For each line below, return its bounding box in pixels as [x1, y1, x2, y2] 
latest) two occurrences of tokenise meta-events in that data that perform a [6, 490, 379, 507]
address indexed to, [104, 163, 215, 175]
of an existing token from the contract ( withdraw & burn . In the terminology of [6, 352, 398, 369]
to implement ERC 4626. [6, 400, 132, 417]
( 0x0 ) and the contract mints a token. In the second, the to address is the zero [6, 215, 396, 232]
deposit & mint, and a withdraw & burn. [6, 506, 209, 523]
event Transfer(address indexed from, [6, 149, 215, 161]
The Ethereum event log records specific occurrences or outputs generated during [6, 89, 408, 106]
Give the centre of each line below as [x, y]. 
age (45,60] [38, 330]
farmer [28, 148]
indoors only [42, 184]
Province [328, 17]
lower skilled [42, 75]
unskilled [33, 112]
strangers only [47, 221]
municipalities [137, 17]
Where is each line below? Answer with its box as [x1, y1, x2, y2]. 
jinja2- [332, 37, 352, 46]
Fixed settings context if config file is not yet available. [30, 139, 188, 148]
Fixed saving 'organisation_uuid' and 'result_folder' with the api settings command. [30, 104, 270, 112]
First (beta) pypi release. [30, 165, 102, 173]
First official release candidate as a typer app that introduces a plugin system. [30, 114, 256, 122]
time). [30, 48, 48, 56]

----------

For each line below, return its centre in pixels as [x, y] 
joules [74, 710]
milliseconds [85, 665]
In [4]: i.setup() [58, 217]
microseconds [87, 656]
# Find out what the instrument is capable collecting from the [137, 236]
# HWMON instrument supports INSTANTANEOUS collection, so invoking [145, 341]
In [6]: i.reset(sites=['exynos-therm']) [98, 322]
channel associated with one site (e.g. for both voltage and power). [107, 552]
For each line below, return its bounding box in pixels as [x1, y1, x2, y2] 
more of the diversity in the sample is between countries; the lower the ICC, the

----------

__EXERCISE OBJECTIVE__: Copy out, word for word, the part of the entries above that begins at the line with "municipalities [137, 17]" and ends at the line with "time). [30, 48, 48, 56]", including both.

__FINAL ANSWER__:
municipalities [137, 17]
Where is each line below? Answer with its box as [x1, y1, x2, y2]. 
jinja2- [332, 37, 352, 46]
Fixed settings context if config file is not yet available. [30, 139, 188, 148]
Fixed saving 'organisation_uuid' and 'result_folder' with the api settings command. [30, 104, 270, 112]
First (beta) pypi release. [30, 165, 102, 173]
First official release candidate as a typer app that introduces a plugin system. [30, 114, 256, 122]
time). [30, 48, 48, 56]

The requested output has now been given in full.